A lot of new terminology has been growing of late, Date Engineer, Data Scientist, Data Pipelines, Big Data. Pick and choose your favourites, list the ones I didn’t even mention. But what does it all mean? What is Big Data? What is a Data Engineer or a Data Scientist, they don’t even Engineer or Science? What is the difference between the two roles anyways? To answer all of those questions, we need to lay down a foundation first. So let’s start from the ground up and discuss what data is, and why it has become so important.
Google defines Data as “facts and statistics collected together for reference or analysis.”
Facts and statistics? This still feels a bit like a broad term, so let’s make it much simpler than all of this technical terminology. Let’s say you go down to your local convenience store to buy a loaf of bread, what data can be generated by this interaction?
First and foremost, stock data. The convenience store needs to keep a steady supply of bread available, how do they know when to order new stock? Or how much stock do they need to order? They need to keep a journal of some sort regarding the stock level of bread. And the different kinds of bread as well, which loafs sell faster than others?

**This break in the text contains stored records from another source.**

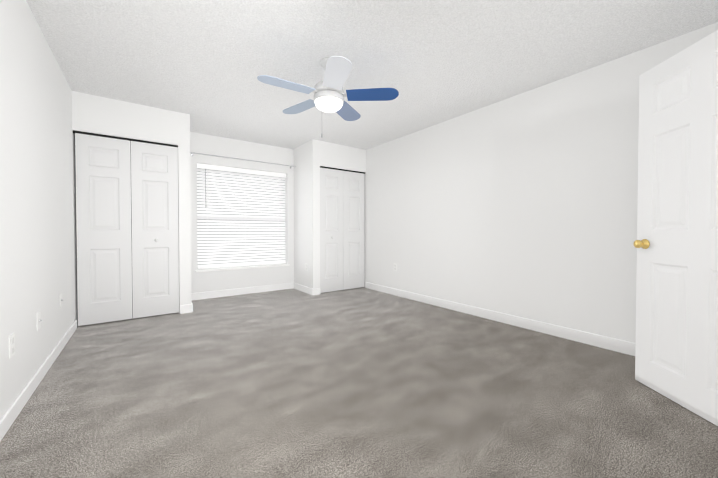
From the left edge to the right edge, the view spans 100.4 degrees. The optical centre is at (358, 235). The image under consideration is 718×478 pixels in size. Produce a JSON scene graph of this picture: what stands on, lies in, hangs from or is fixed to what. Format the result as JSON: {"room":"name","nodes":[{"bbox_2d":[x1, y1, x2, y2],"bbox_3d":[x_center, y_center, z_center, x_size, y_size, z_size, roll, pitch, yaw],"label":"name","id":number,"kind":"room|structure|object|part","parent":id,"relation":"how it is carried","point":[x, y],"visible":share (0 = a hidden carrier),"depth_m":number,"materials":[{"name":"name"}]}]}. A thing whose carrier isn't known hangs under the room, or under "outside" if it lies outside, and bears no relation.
{"room":"empty bedroom","nodes":[
{"label":"empty bedroom","id":0,"kind":"room"},
{"bbox_2d":[0,0,76,419],"bbox_3d":[-1.992,-0.241,1.688,0.100,2.440,5.497,-1,1,-36],"label":"wall","id":1,"kind":"structure","parent":0,"point":[38,270],"depth_m":1.92,"materials":[{"name":"white paint"}]},
{"bbox_2d":[9,333,14,358],"bbox_3d":[-1.850,0.585,1.596,0.008,0.116,0.072,-1,1,-36],"label":"electrical outlet","id":2,"kind":"object","parent":1,"relation":"attached to","point":[11,345],"visible":1,"depth_m":1.59,"materials":[{"name":"white plastic"}]},
{"bbox_2d":[0,320,76,441],"bbox_3d":[-1.661,0.942,1.346,0.014,0.085,4.326,-1,1,-36],"label":"baseboard","id":3,"kind":"structure","parent":1,"relation":"attached to","point":[9,417],"depth_m":1.83,"materials":[{"name":"white paint"}]},
{"bbox_2d":[36,311,41,330],"bbox_3d":[-2.146,0.569,2.011,0.016,0.116,0.072,-1,1,-36],"label":"electrical outlet","id":4,"kind":"object","parent":1,"relation":"attached to","point":[38,316],"visible":0.96,"depth_m":2.00,"materials":[{"name":"white plastic"}]},
{"bbox_2d":[59,293,62,307],"bbox_3d":[-2.544,0.550,2.562,0.016,0.116,0.072,-1,1,-36],"label":"electrical outlet","id":5,"kind":"object","parent":1,"relation":"attached to","point":[60,295],"visible":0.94,"depth_m":2.53,"materials":[{"name":"white plastic"}]},
{"bbox_2d":[75,142,132,324],"bbox_3d":[-2.629,-0.269,3.470,0.960,2.440,0.020,-1,1,-36],"label":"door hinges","id":6,"kind":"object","parent":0,"point":[76,241],"depth_m":3.20,"materials":[{"name":"metal"}]},
{"bbox_2d":[72,91,191,312],"bbox_3d":[-2.535,-0.268,3.427,1.060,2.440,0.100,-1,1,-36],"label":"wall","id":7,"kind":"structure","parent":0,"point":[103,115],"depth_m":3.48,"materials":[{"name":"white paint"}]},
{"bbox_2d":[75,133,131,325],"bbox_3d":[-2.760,-0.063,3.253,0.454,2.005,0.032,-1,1,-36],"label":"closet door leaf","id":8,"kind":"structure","parent":7,"relation":"in","point":[103,228],"depth_m":3.23,"materials":[{"name":"white paint"}]},
{"bbox_2d":[73,130,177,146],"bbox_3d":[-2.587,-1.081,3.377,0.932,0.022,0.050,-1,1,-36],"label":"trim","id":9,"kind":"structure","parent":7,"relation":"attached to","point":[108,136],"depth_m":3.32,"materials":[{"name":"black metal"}]},
{"bbox_2d":[131,141,178,318],"bbox_3d":[-2.389,-0.067,3.521,0.454,2.005,0.032,-1,1,-36],"label":"closet door leaf","id":10,"kind":"structure","parent":7,"relation":"in","point":[154,207],"depth_m":3.50,"materials":[{"name":"white paint"}]},
{"bbox_2d":[180,304,192,313],"bbox_3d":[-2.119,0.896,3.676,0.142,0.105,0.014,-1,1,-36],"label":"baseboard","id":11,"kind":"structure","parent":7,"relation":"attached to","point":[187,308],"depth_m":3.67,"materials":[{"name":"white paint"}]},
{"bbox_2d":[190,132,293,292],"bbox_3d":[-1.899,-0.290,4.870,3.783,2.440,0.250,-1,1,-36],"label":"wall","id":12,"kind":"structure","parent":0,"point":[222,146],"depth_m":4.74,"materials":[{"name":"white paint"}]},
{"bbox_2d":[195,168,289,271],"bbox_3d":[-1.851,-0.276,4.850,1.454,1.602,0.220,-1,1,-36],"label":"window","id":13,"kind":"structure","parent":12,"relation":"in","point":[244,223],"depth_m":4.79,"materials":[{"name":"white paint"}]},
{"bbox_3d":[-2.276,-0.266,4.503,0.003,1.482,0.002,-1,1,-36],"label":"blind cord","id":14,"kind":"part","parent":13,"relation":"part of","materials":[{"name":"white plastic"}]},
{"bbox_3d":[-1.848,0.473,4.857,1.370,0.023,0.052,-1,1,-36],"label":"window blind bottom rail","id":15,"kind":"part","parent":13,"relation":"part of","materials":[{"name":"white plastic"}]},
{"bbox_3d":[-1.903,-0.292,4.921,1.304,1.482,0.007,-1,1,-36],"label":"glass","id":16,"kind":"part","parent":13,"relation":"part of","materials":[{"name":"white"}]},
{"bbox_3d":[-1.832,-0.271,4.824,0.003,1.482,0.002,-1,1,-36],"label":"blind cord","id":17,"kind":"part","parent":13,"relation":"part of","materials":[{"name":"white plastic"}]},
{"bbox_2d":[192,282,293,299],"bbox_3d":[-1.818,0.878,4.784,1.672,0.105,0.014,-1,1,-36],"label":"baseboard","id":18,"kind":"structure","parent":12,"relation":"attached to","point":[228,292],"depth_m":4.73,"materials":[{"name":"white paint"}]},
{"bbox_2d":[294,141,309,287],"bbox_3d":[-0.923,-0.293,5.039,0.100,2.440,0.621,-1,1,-36],"label":"wall","id":19,"kind":"structure","parent":0,"point":[301,210],"depth_m":4.99,"materials":[{"name":"white paint"}]},
{"bbox_2d":[294,283,311,294],"bbox_3d":[-0.940,0.875,4.983,0.014,0.105,0.721,-1,1,-36],"label":"baseboard","id":20,"kind":"structure","parent":19,"relation":"attached to","point":[305,289],"depth_m":4.94,"materials":[{"name":"white paint"}]},
{"bbox_2d":[310,139,365,288],"bbox_3d":[-0.326,-0.293,5.026,1.051,2.440,0.100,-1,1,-36],"label":"wall","id":21,"kind":"structure","parent":0,"point":[314,213],"depth_m":4.74,"materials":[{"name":"white paint"}]},
{"bbox_2d":[312,288,320,295],"bbox_3d":[-0.673,0.879,4.723,0.140,0.105,0.014,-1,1,-36],"label":"baseboard","id":22,"kind":"structure","parent":21,"relation":"attached to","point":[315,291],"depth_m":4.72,"materials":[{"name":"white paint"}]},
{"bbox_2d":[320,168,342,292],"bbox_3d":[-0.459,-0.089,4.918,0.448,2.005,0.032,-1,1,-36],"label":"closet door leaf","id":23,"kind":"structure","parent":21,"relation":"in","point":[331,225],"depth_m":4.91,"materials":[{"name":"white paint"}]},
{"bbox_2d":[320,166,364,173],"bbox_3d":[-0.275,-1.107,5.050,0.925,0.022,0.050,-1,1,-36],"label":"trim","id":24,"kind":"structure","parent":21,"relation":"attached to","point":[341,169],"depth_m":5.01,"materials":[{"name":"black metal"}]},
{"bbox_2d":[343,171,364,289],"bbox_3d":[-0.093,-0.093,5.183,0.448,2.005,0.032,-1,1,-36],"label":"closet door leaf","id":25,"kind":"structure","parent":21,"relation":"in","point":[353,223],"depth_m":5.16,"materials":[{"name":"white paint"}]},
{"bbox_2d":[0,287,717,477],"bbox_3d":[-0.038,1.019,2.319,3.983,0.100,6.797,-1,1,-36],"label":"floor","id":26,"kind":"structure","parent":0,"point":[362,382],"depth_m":1.76,"materials":[{"name":"carpet"}]},
{"bbox_2d":[26,0,717,149],"bbox_3d":[-0.420,-1.529,2.806,3.983,0.100,5.497,-1,1,-36],"label":"ceiling","id":27,"kind":"structure","parent":0,"point":[204,64],"depth_m":2.38,"materials":[{"name":"white paint"}]},
{"bbox_2d":[257,56,398,137],"bbox_3d":[-0.294,-1.139,2.529,1.101,0.670,1.128,-1,1,-36],"label":"ceiling fan","id":28,"kind":"object","parent":27,"relation":"hanging from","point":[329,93],"visible":1,"depth_m":2.45,"materials":[{"name":"grey"}]},
{"bbox_3d":[-0.571,-1.185,2.344,0.435,0.006,0.175,-1,9,-32],"label":"blade","id":29,"kind":"part","parent":28,"relation":"part of","materials":[{"name":"blue wood"}]},
{"bbox_3d":[-0.543,-1.191,2.781,0.435,0.006,0.175,1,9,40],"label":"blade","id":30,"kind":"part","parent":28,"relation":"part of","materials":[{"name":"blue wood"}]},
{"bbox_3d":[-0.256,-1.097,2.544,0.240,0.075,0.240,-1,1,-36],"label":"lamp shade","id":31,"kind":"part","parent":28,"relation":"part of","materials":[{"name":"white glass"}]},
{"bbox_3d":[-0.165,-1.182,2.182,0.175,0.006,0.435,8,-1,-14],"label":"blade","id":32,"kind":"part","parent":28,"relation":"part of","materials":[{"name":"white"}]},
{"bbox_3d":[-0.118,-1.193,2.889,0.175,0.006,0.435,-8,-2,22],"label":"blade","id":33,"kind":"part","parent":28,"relation":"part of","materials":[{"name":"blue wood"}]},
{"label":"blade","id":34,"kind":"part","parent":28,"relation":"part of","materials":[{"name":"blue wood"}]},
{"bbox_2d":[364,22,717,342],"bbox_3d":[1.153,-0.277,3.964,0.100,2.440,5.497,-1,1,-36],"label":"wall","id":35,"kind":"structure","parent":0,"point":[524,204],"depth_m":3.07,"materials":[{"name":"white paint"}]},
{"bbox_2d":[366,282,635,355],"bbox_3d":[1.392,0.897,3.556,0.014,0.105,4.326,-1,1,-36],"label":"baseboard","id":36,"kind":"structure","parent":35,"relation":"attached to","point":[612,344],"depth_m":3.09,"materials":[{"name":"white paint"}]},
{"bbox_3d":[2.190,-1.067,1.371,0.840,0.018,0.100,-1,1,-36],"label":"door frame","id":37,"kind":"structure","parent":0,"visible":0},
{"bbox_2d":[633,30,717,425],"bbox_3d":[1.828,-0.042,1.621,0.096,2.030,0.762,0,1,3],"label":"entry door","id":38,"kind":"structure","parent":37,"relation":"attached to","point":[676,352],"depth_m":1.72,"materials":[{"name":"white paint"}]},
{"bbox_3d":[1.826,0.053,1.942,0.061,0.064,0.064,0,1,3],"label":"entry door inside knob","id":39,"kind":"part","parent":38,"relation":"part of","materials":[{"name":"gold metal"}]},
{"bbox_3d":[-2.396,-1.183,4.295,0.012,0.016,0.076,-1,1,-36],"label":"rod bracket","id":40,"kind":"object","parent":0,"visible":0},
{"bbox_2d":[190,152,295,166],"bbox_3d":[-1.754,-1.193,4.721,1.620,0.030,0.030,-1,1,-36],"label":"curtain rod","id":41,"kind":"object","parent":40,"relation":"on","point":[241,159],"visible":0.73,"depth_m":4.66,"materials":[{"name":"silver metal"}]},
{"bbox_3d":[-1.848,-1.051,4.834,1.370,0.048,0.060,-1,1,-36],"label":"blind headrail","id":42,"kind":"object","parent":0,"visible":0},
{"bbox_2d":[197,163,285,177],"bbox_3d":[-1.824,-1.038,4.801,1.382,0.073,0.009,-1,1,-36],"label":"blind valance","id":43,"kind":"object","parent":42,"relation":"attached to","point":[233,169],"visible":0.96,"depth_m":4.74,"materials":[{"name":"white plastic"}]}
]}

From this interaction we now have facts. How much bread was sold today. How much bread is still left on the shelf. Which bread is still left on the shelf. From collecting these facts over a period of time we can now start generating statistics. Which bread needs to be stocked next and how often do we need to order. What is the bread type that sells the most and what should the expected sales forecast be?
And that is just looking at the loaf of bread itself, we haven’t even started to consider the financials. What income is generated by these sales, how much budget should be allocated to the restock of each item. And the more we look at the scenario the easier it is to find items to measure and group together for analysis.

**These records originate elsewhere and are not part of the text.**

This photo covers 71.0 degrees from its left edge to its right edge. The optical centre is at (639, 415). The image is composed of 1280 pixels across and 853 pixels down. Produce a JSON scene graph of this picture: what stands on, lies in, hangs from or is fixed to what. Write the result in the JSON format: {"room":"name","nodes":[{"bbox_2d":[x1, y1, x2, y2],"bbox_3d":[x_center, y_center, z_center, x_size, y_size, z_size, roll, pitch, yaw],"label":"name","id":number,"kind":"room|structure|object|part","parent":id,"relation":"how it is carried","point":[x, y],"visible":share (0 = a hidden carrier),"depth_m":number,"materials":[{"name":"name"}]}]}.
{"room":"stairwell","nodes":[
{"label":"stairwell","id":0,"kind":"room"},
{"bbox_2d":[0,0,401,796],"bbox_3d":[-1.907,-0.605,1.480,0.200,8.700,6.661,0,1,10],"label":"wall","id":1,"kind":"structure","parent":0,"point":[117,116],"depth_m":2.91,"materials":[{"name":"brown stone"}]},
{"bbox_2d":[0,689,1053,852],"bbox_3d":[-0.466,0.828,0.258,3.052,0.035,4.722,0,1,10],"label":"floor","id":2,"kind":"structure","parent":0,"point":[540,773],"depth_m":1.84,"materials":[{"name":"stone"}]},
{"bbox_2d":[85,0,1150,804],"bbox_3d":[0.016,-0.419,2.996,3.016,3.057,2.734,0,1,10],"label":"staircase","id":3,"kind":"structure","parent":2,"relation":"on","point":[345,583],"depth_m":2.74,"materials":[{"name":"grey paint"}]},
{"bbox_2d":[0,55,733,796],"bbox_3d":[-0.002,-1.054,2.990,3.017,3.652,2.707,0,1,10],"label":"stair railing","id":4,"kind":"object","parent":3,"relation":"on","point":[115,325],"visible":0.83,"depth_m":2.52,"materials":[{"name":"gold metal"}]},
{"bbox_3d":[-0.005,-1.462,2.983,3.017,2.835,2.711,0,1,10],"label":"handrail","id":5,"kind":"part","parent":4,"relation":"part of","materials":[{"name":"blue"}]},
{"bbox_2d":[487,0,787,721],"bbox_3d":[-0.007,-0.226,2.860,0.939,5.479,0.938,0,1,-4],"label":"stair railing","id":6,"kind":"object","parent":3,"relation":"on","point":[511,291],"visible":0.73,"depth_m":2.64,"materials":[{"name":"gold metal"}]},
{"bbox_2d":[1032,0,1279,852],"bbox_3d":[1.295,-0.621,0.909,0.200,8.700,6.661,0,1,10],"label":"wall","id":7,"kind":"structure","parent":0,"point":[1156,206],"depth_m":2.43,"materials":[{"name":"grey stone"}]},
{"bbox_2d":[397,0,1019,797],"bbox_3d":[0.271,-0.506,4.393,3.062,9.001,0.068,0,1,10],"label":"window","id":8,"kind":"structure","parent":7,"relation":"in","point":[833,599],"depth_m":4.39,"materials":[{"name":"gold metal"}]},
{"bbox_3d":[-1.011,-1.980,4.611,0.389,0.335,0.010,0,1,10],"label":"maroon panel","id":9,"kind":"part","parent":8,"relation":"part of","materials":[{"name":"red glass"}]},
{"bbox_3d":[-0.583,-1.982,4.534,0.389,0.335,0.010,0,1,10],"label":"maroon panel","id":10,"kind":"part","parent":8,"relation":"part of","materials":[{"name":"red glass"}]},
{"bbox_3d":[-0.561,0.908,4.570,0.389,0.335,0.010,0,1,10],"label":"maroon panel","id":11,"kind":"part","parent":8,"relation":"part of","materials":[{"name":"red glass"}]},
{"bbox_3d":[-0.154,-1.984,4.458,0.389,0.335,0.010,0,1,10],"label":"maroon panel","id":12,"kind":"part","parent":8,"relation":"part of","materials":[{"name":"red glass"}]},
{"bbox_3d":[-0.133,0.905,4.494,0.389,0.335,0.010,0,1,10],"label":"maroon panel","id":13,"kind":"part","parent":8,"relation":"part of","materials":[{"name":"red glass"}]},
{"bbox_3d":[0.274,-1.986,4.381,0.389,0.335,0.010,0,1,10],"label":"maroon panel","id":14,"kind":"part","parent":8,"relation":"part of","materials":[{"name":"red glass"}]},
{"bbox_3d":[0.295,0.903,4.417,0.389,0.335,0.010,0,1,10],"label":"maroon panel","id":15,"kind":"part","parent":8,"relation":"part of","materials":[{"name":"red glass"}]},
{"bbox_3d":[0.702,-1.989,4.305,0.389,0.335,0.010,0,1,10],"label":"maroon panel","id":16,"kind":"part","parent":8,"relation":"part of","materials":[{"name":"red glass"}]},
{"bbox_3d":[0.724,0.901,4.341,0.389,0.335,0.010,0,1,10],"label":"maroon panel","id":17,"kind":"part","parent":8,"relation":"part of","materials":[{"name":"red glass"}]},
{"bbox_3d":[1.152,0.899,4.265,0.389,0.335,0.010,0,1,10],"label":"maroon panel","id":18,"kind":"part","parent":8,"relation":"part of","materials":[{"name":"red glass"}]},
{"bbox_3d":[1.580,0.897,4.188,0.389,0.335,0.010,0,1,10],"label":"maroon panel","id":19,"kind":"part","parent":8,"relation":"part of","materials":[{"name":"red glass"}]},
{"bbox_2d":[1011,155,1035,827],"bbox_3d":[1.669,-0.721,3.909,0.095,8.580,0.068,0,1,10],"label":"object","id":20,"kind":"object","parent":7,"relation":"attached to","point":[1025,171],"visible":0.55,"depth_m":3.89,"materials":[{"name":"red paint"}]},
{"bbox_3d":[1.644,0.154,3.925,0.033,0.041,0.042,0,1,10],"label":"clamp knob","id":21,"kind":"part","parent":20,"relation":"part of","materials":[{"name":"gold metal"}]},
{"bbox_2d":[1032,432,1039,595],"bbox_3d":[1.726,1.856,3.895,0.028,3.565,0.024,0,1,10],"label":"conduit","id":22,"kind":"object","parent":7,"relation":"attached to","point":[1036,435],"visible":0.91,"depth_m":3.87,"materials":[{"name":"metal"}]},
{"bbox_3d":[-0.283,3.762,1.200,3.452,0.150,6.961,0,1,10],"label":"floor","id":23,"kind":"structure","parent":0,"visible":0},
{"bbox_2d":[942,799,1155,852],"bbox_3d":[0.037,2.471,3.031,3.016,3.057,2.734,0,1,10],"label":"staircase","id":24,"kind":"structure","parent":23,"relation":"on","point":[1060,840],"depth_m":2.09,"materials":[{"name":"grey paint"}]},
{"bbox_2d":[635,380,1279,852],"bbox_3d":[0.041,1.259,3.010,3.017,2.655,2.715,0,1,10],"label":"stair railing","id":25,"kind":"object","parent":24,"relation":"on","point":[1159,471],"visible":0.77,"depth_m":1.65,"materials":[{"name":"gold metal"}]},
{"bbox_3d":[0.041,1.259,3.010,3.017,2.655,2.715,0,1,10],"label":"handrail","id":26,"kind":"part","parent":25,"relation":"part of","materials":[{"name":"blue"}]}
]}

Data is pretty much all around us on a constant basis, we are surrounded, if not drowned by information. And not only by the technical hustle and bustle of mobile devices and television sets, or even the internet. Very simple interactions can generate multiple data sets that can be analysed to the nth degree.
Now that we have a fairly good idea of what data can be, what does it mean when people talk about Big Data? Well, it’s actually quite simple, Big Data is simply just a lot of data. But like massive amounts of data. Data that is not going to fit on all of your external harddrives put together. Data of this size requires specialised housing, just as with all other commodities, we require a Warehouse to store it all in.
And that is where our Data Engineers get involved, as a Data Engineer you should have the skills and knowledge to understand how the data is generated and thus how to capture and store it. From your clients requirements you should be able to determine what kind of data pipeline will fit their needs and how big their warehouse will have to be, each also coming with their own levels of complexity. It is thus pertinent that the Data Engineer involved has a thorough understanding of the various tools and methodologies at their disposal to ensure that the data is not only stored and captured, but that it is done so effectively, accurately and with cost in mind.
It is here that the Data Engineer and Data Scientist roles start to see overlap. Once this data has been stored, it requires refinement for reporting and analytical purposes. This refinement will ensure that the data can be used for daily Business Intelligence reporting, as well as for the analytics that will be run by the Data Scientist. The models being run by the Data Scientist are only as accurate as the data it is receiving and processing, it is thus imperative that this data is of the highest quality.
As you can see the simplest interaction can already generate data for us, and that data can become very powerful if used correctly. Imagine what can be done if the data being generated in your personal life and work life where to be used to the fullest extent. And this kind of data work is not just isolated to the Information Technology or to Financial Institutions, but also to areas such Aviation, Medical Care and as we recently spoke about at Africa Agri Tech, even Agriculture.